The AI gold rush poses a strange problem. It’s becoming impossible to tell which labs actually want to make money. OpenAI, Google, and Meta veterans are building startups with multibillion-dollar war chests and foundational models with zero revenue pressure. Investors are keen to fund anything related to AI, so business plans have become optional.
TechCrunch just proposed a solution: a five-stage commercialization scale that measures ambition rather than actual profits. Level 5 companies like OpenAI and Anthropic mint millions of dollars every day. Level 1 Lab treats “true wealth” as self-actualization.

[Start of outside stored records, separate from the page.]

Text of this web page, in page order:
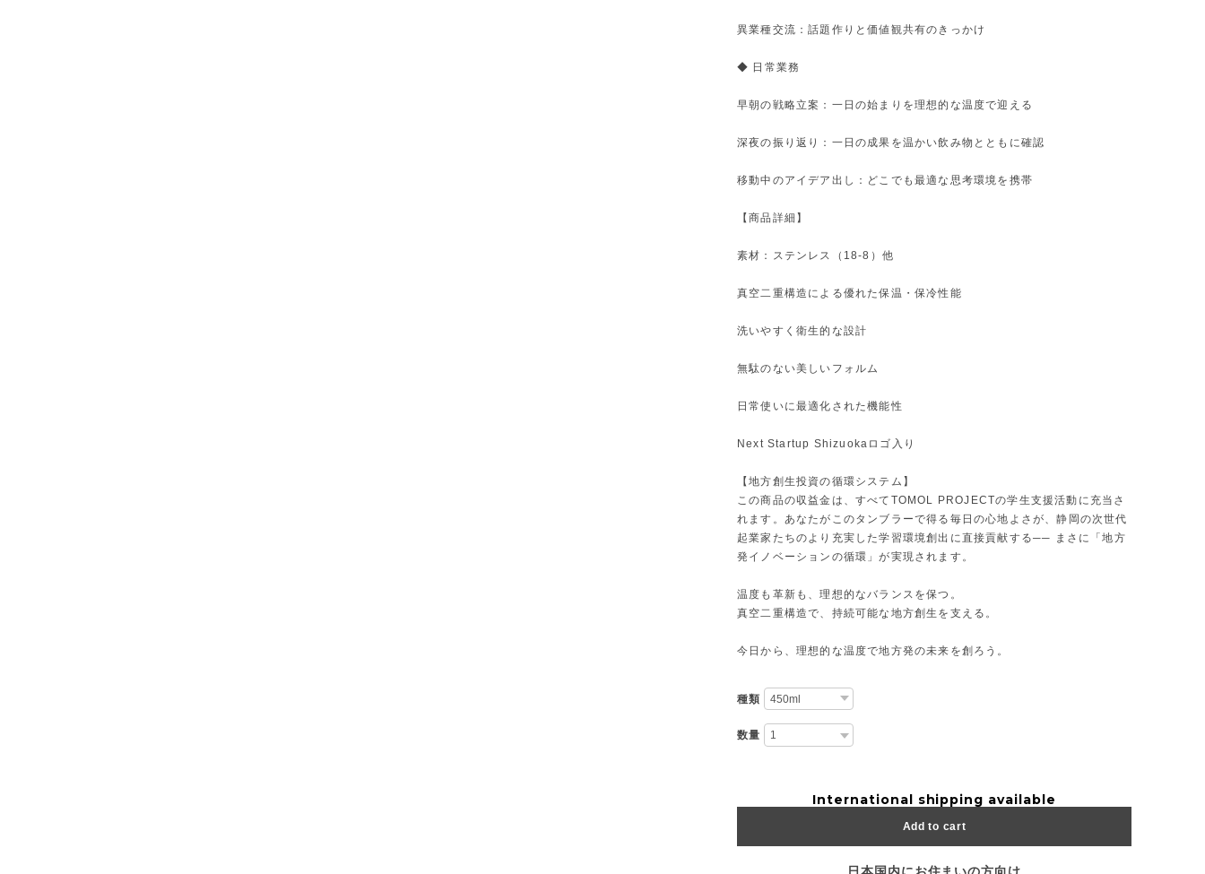
異業種交流：話題作りと価値観共有のきっかけ
◆ 日常業務
早朝の戦略立案：一日の始まりを理想的な温度で迎える
深夜の振り返り：一日の成果を温かい飲み物とともに確認
移動中のアイデア出し：どこでも最適な思考環境を携帯
【商品詳細】
素材：ステンレス（18-8）他
真空二重構造による優れた保温・保冷性能
洗いやすく衛生的な設計
無駄のない美しいフォルム
日常使いに最適化された機能性
Next Startup Shizuokaロゴ入り
【地方創生投資の循環システム】
この商品の収益金は、すべてTOMOL PROJECTの学生支援活動に充当さ
れます。あなたがこのタンブラーで得る毎日の心地よさが、静岡の次世代
起業家たちのより充実した学習環境創出に直接貢献する── まさに「地方
発イノベーションの循環」が実現されます。
温度も革新も、理想的なバランスを保つ。
真空二重構造で、持続可能な地方創生を支える。
今日から、理想的な温度で地方発の未来を創ろう。
種類
数量
International shipping available
Add to cart
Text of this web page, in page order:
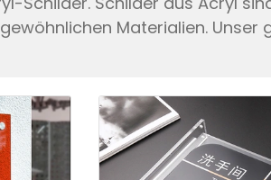
Materialien. Unser
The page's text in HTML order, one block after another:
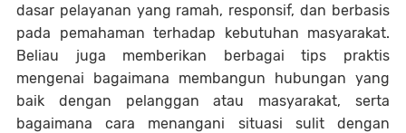
dasar pelayanan yang ramah, responsif, dan berbasis
pada pemahaman terhadap kebutuhan masyarakat.
Beliau juga memberikan berbagai tips praktis
mengenai bagaimana membangun hubungan yang
baik dengan pelanggan atau masyarakat, serta
bagaimana cara menangani situasi sulit dengan
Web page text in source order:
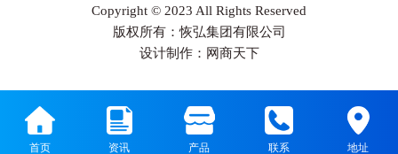
Copyright © 2023 All Rights Reserved
版权所有：恢弘集团有限公司
设计制作：网商天下
首页 资讯 产品 联系 地址
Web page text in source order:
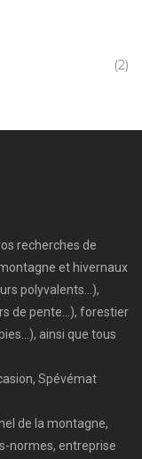
(2)
recherches de
et hivernaux
polyvalents…),
de pente…), forestier
ainsi que tous
Spévémat
de la montagne,
normes, entreprise
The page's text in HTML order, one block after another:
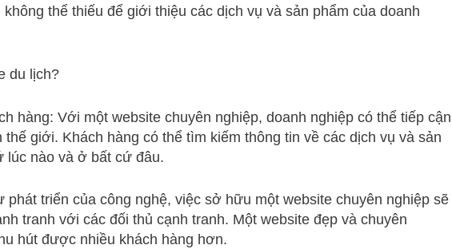
thể thiếu để giới thiệu các dịch vụ và sản phẩm của doanh
du lịch?
hàng: Với một website chuyên nghiệp, doanh nghiệp có thể tiếp cận
giới. Khách hàng có thể tìm kiếm thông tin về các dịch vụ và sản
lúc nào và ở bất cứ đâu.
phát triển của công nghệ, việc sở hữu một website chuyên nghiệp sẽ
tranh với các đối thủ cạnh tranh. Một website đẹp và chuyên
hút được nhiều khách hàng hơn.
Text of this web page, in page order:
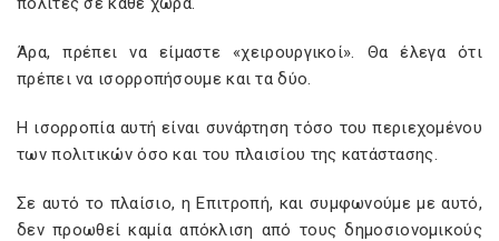
Άρα, πρέπει να είμαστε «χειρουργικοί». Θα έλεγα ότι
πρέπει να ισορροπήσουμε και τα δύο.
Η ισορροπία αυτή είναι συνάρτηση τόσο του περιεχομένου
των πολιτικών όσο και του πλαισίου της κατάστασης.
Σε αυτό το πλαίσιο, η Επιτροπή, και συμφωνούμε με αυτό,
δεν προωθεί καμία απόκλιση από τους δημοσιονομικούς
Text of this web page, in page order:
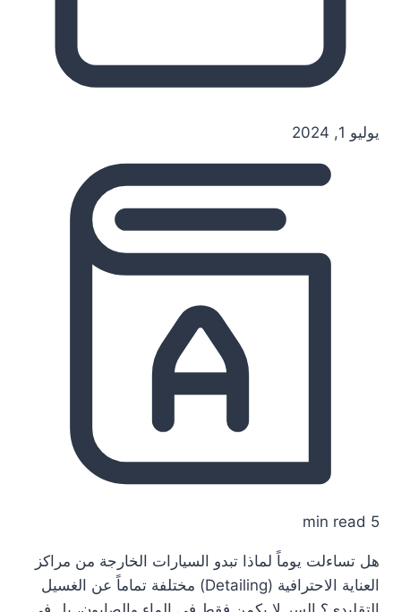
يوليو 1, 2024
5 min read
هل تساءلت يوماً لماذا تبدو السيارات الخارجة من مراكز
العناية الاحترافية (Detailing) مختلفة تماماً عن الغسيل
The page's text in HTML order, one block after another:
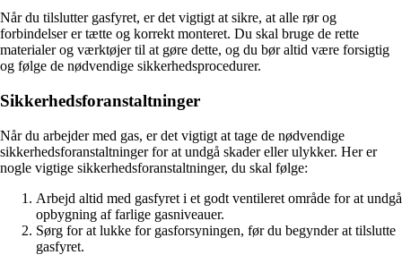
Når du tilslutter gasfyret, er det vigtigt at sikre, at alle rør og
forbindelser er tætte og korrekt monteret. Du skal bruge de rette
materialer og værktøjer til at gøre dette, og du bør altid være forsigtig
og følge de nødvendige sikkerhedsprocedurer.
Sikkerhedsforanstaltninger
Når du arbejder med gas, er det vigtigt at tage de nødvendige
sikkerhedsforanstaltninger for at undgå skader eller ulykker. Her er
nogle vigtige sikkerhedsforanstaltninger, du skal følge:
Arbejd altid med gasfyret i et godt ventileret område for at undgå
opbygning af farlige gasniveauer.
Sørg for at lukke for gasforsyningen, før du begynder at tilslutte
gasfyret.
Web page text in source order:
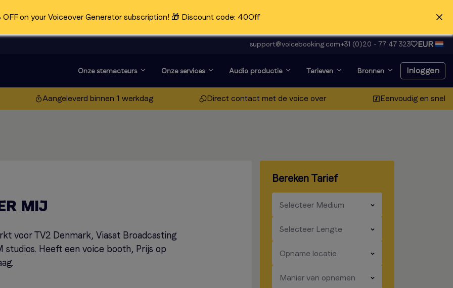
on your Voiceover Generator subscription! 🎁 Discount code: 40Off
support@voicebooking.com+31 (0)20 - 77 47 323 EUR
Onze stemacteurs Onze services Audio productie Tarieven Bronnen Inloggen
Aangeleverd binnen 1 werkdag Direct contact met de voice over Eenvoudig en snel
MIJ
voor TV2 Denmark, Viasat Broadcasting
studios. Heeft een voice booth, Prijs op
Bereken Tarief
Selecteer Medium
​​​
Selecteer Lengte
​​​
Opname locatie
​​​
Manier van opnemen
​​​
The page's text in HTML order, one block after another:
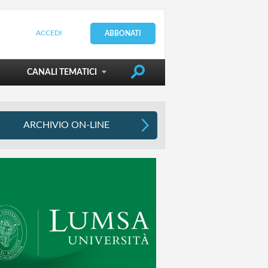
ACCEDI ABBONATI
DIRIGERE LA SCUOLA
CANALI TEMATICI
ARCHIVIO ON-LINE
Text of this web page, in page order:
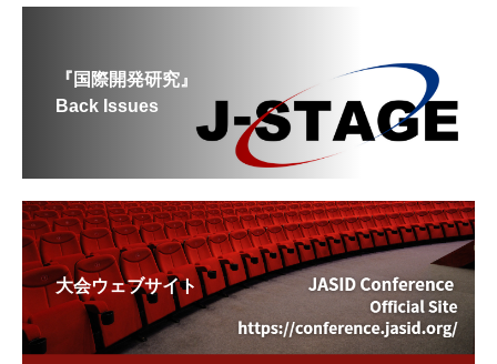
『国際開発研究』
Back Issues
大会ウェブサイト

In the middle tier, where most emerging startups enter, the industry’s existential confusion over whether AI research should prioritize science or shareholders is evident.

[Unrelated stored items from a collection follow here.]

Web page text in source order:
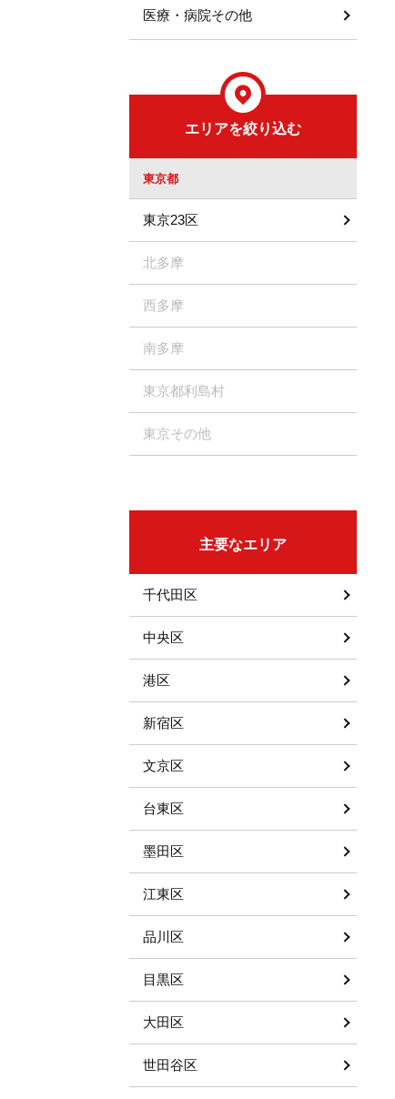
医療・病院その他
エリアを絞り込む
東京都
東京23区
北多摩
西多摩
南多摩
東京都利島村
東京その他
主要なエリア
千代田区
中央区
港区
新宿区
文京区
台東区
墨田区
江東区
品川区
目黒区
大田区
世田谷区
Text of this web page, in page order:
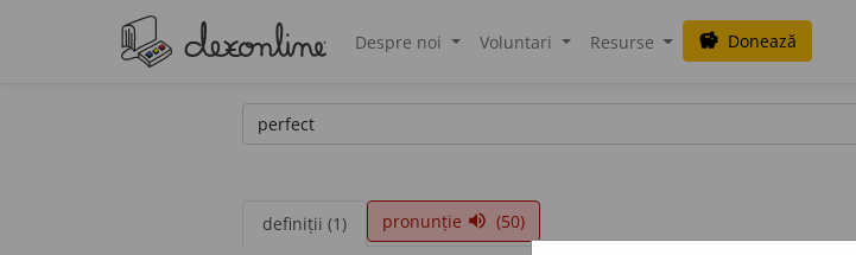
Despre noi Voluntari Resurse savings Donează
definiții (1) pronunție volume_up (50)
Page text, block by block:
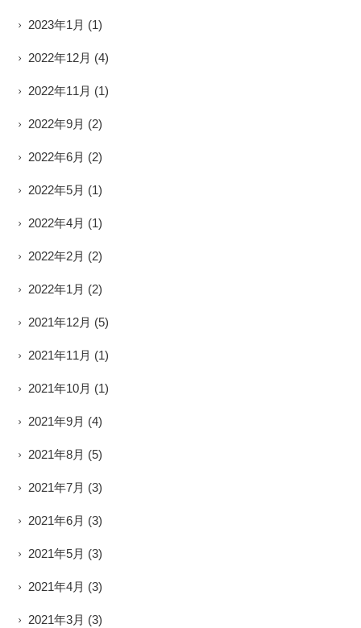
2023年1月 (1)
2022年12月 (4)
2022年11月 (1)
2022年9月 (2)
2022年6月 (2)
2022年5月 (1)
2022年4月 (1)
2022年2月 (2)
2022年1月 (2)
2021年12月 (5)
2021年11月 (1)
2021年10月 (1)
2021年9月 (4)
2021年8月 (5)
2021年7月 (3)
2021年6月 (3)
2021年5月 (3)
2021年4月 (3)
2021年3月 (3)
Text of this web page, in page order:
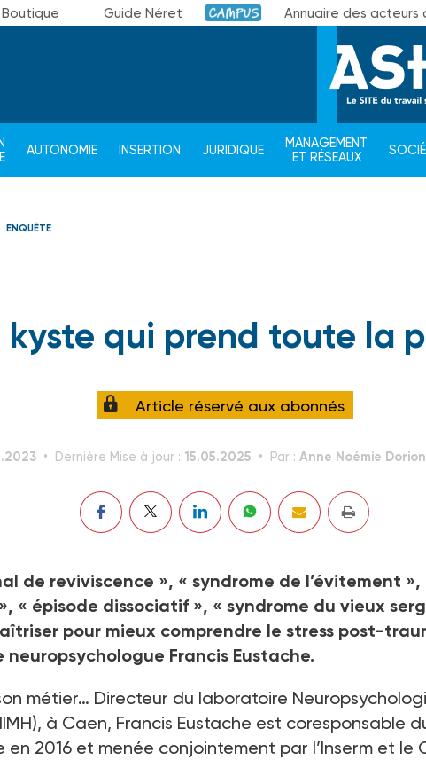
Boutique Guide Néret Campus Annuaire des acteurs
AUTONOMIE INSERTION JURIDIQUE
MANAGEMENT
ET RÉSEAUX
ENQUÊTE
kyste qui prend toute la
Article réservé aux abonnés
Dernière Mise à jour : 15.05.2025 Par : Anne Noémie Dorion
de reviviscence », « syndrome de l’évitement
« épisode dissociatif », « syndrome du vieux
pour mieux comprendre le stress post-
neuropsychologue Francis Eustache.
métier… Directeur du laboratoire
à Caen, Francis Eustache est coresponsable
en 2016 et menée conjointement par l’Inserm et le
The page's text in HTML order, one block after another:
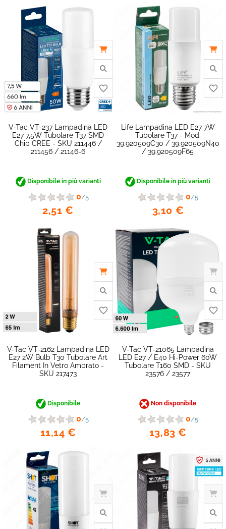
V-Tac VT-237 Lampadina LED
E27 7,5W Tubolare T37 SMD
Chip CREE - SKU 211446 /
211456 / 21146-6
Disponibile in più varianti
0/5
2,51 €
favorite_border
Life Lampadina LED E27 7W
Tubolare T37 - Mod.
39.920509C30 / 39.920509N40
/ 39.920509F65
Disponibile in più varianti
0/5
3,10 €
V-Tac VT-2162 Lampadina LED
E27 2W Bulb T30 Tubolare Art
Filament In Vetro Ambrato -
SKU 217473
Disponibile
0/5
11,14 €
V-Tac VT-21065 Lampadina
LED E27 / E40 Hi-Power 60W
Tubolare T160 SMD - SKU
23576 / 23577
Non disponibile
0/5
13,83 €
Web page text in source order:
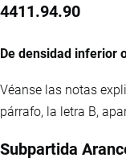
4411.94.90
De densidad inferior
Véanse las notas
párrafo, la letra B,
Subpartida
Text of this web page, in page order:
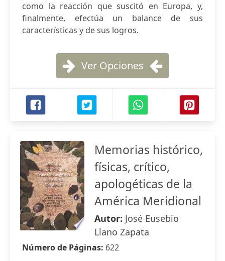
como la reacción que suscitó en Europa, y,
finalmente, efectúa un balance de sus
características y de sus logros.
Ver Opciones
Memorias histórico,
físicas, crítico,
apologéticas de la
América Meridional
Autor: José Eusebio
Llano Zapata
Número de Páginas: 622
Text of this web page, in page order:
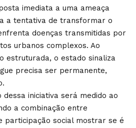
imediata a uma ameaça
a tentativa de transformar o
doenças transmitidas por
urbanos complexos. Ao
estruturada, o estado sinaliza
precisa ser permanente,
iniciativa será medido ao
a combinação entre
participação social mostrar se é
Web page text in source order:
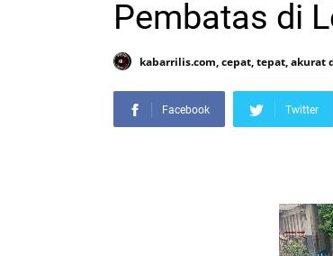
Pembatas di
kabarrilis.com, cepat, tepat, akurat
Facebook Twitter

This scale comes as several high-profile labs navigate this tension in real time. Humans&, which raised $480 million this week, received a Level 3 rating for having “many promising product ideas,” without going into details. The startup has floated vague plans for an AI workplace tool to replace Slack and Google Docs, but observers remain stumped about the specifics of its implementation.
“It’s my job to know what this means, but I’m still pretty confused,” TechCrunch’s Russell Brandom wrote, capturing the industry-wide bewilderment.
Thinking Machines Lab’s trajectory tells an even more troubling story. The $2 billion seed round, led by former OpenAI CTO Mira Murati, proposed Level 4 operations with a detailed commercialization plan. Then within two weeks, citing concerns about the company’s direction. In just one year, nearly half of the founding team left.